* ABOUT THIS EXERCISE: In the material below, find how many lines contain the string "mathematica". Write only that number.

* ENTRIES SUPPLIED:

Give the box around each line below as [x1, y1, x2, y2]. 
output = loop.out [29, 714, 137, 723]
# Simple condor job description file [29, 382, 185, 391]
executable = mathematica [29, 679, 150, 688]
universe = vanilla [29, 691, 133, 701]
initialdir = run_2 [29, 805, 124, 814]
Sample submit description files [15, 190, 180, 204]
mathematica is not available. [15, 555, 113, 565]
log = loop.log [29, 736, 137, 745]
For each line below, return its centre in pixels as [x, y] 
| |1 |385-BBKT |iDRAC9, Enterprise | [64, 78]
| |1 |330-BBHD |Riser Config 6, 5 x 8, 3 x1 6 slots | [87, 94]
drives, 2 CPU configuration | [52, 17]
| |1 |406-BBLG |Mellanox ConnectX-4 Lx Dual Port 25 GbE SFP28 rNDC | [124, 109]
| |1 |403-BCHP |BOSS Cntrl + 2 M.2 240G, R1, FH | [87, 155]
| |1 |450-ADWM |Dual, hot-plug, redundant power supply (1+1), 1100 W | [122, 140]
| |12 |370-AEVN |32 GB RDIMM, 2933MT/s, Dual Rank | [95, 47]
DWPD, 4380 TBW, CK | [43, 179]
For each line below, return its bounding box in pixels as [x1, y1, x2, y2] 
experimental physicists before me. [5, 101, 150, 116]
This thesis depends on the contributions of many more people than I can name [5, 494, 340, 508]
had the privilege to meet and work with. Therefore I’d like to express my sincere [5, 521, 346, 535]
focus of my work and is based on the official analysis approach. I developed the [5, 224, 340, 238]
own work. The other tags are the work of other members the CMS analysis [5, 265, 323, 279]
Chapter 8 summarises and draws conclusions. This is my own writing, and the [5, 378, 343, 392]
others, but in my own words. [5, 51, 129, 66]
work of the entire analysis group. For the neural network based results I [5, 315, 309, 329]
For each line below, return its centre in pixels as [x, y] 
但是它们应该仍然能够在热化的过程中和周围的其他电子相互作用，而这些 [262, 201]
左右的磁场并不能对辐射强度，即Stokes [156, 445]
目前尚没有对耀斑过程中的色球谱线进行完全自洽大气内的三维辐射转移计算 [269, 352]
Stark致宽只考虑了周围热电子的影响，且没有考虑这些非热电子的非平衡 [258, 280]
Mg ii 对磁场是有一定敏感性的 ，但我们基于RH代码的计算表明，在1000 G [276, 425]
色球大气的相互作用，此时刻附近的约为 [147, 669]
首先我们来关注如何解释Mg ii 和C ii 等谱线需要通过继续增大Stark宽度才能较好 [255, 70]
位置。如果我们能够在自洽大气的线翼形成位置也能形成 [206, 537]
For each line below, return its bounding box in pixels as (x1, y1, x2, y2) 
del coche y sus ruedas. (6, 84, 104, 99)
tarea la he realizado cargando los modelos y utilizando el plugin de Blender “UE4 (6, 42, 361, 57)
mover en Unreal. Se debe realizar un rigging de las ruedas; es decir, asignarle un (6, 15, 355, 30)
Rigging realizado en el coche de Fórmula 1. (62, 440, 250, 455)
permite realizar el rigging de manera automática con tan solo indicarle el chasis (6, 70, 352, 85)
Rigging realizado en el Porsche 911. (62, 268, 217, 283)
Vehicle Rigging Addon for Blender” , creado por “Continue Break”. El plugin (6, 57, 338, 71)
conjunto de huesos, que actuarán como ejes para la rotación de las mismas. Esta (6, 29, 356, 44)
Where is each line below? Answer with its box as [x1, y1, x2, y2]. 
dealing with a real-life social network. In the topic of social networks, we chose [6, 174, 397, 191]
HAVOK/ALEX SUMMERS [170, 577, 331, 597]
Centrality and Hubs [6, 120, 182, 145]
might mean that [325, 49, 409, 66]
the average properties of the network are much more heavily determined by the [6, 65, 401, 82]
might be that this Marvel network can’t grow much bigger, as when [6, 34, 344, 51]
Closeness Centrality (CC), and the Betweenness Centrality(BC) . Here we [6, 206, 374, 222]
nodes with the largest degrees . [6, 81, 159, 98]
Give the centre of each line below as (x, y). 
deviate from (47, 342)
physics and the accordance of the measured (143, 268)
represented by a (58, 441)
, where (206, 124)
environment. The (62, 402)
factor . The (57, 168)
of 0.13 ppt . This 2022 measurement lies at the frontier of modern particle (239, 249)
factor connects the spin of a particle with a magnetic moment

* OUTPUT FOR THIS TASK: 2